> **Task to carry out**: Output all entries exactly as they appear and skip the pictures.
** Exercise data follows **
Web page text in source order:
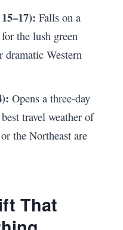
Falls on a
the lush green
dramatic Western
Opens a three-day
travel weather of
the Northeast are
That
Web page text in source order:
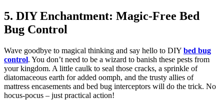
5. DIY Enchantment: Magic-Free Bed
Bug Control
Wave goodbye to magical thinking and say hello to DIY bed bug
control. You don’t need to be a wizard to banish these pests from
your kingdom. A little caulk to seal those cracks, a sprinkle of
diatomaceous earth for added oomph, and the trusty allies of
mattress encasements and bed bug interceptors will do the trick. No
hocus-pocus – just practical action!
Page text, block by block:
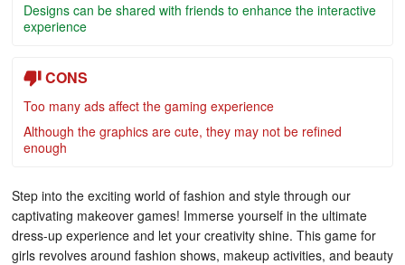
Designs can be shared with friends to enhance the interactive
experience
CONS
Too many ads affect the gaming experience
Although the graphics are cute, they may not be refined
enough
Step into the exciting world of fashion and style through our
captivating makeover games! Immerse yourself in the ultimate
dress-up experience and let your creativity shine. This game for
girls revolves around fashion shows, makeup activities, and beauty
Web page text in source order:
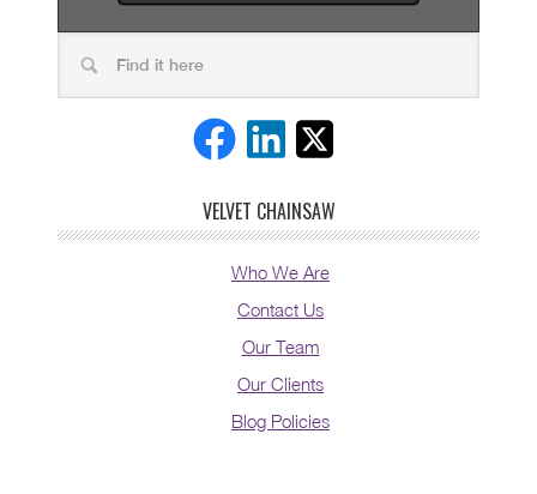
VELVET CHAINSAW
Who We Are
Contact Us
Our Team
Our Clients
Blog Policies
** End of Exercise data **
> **Exercise solution**:
Web page text in source order:
Falls on a
the lush green
dramatic Western
Opens a three-day
travel weather of
the Northeast are
That
Web page text in source order:
5. DIY Enchantment: Magic-Free Bed
Bug Control
Wave goodbye to magical thinking and say hello to DIY bed bug
control. You don’t need to be a wizard to banish these pests from
your kingdom. A little caulk to seal those cracks, a sprinkle of
diatomaceous earth for added oomph, and the trusty allies of
mattress encasements and bed bug interceptors will do the trick. No
hocus-pocus – just practical action!
Page text, block by block:
Designs can be shared with friends to enhance the interactive
experience
CONS
Too many ads affect the gaming experience
Although the graphics are cute, they may not be refined
enough
Step into the exciting world of fashion and style through our
captivating makeover games! Immerse yourself in the ultimate
dress-up experience and let your creativity shine. This game for
girls revolves around fashion shows, makeup activities, and beauty
Web page text in source order:
VELVET CHAINSAW
Who We Are
Contact Us
Our Team
Our Clients
Blog Policies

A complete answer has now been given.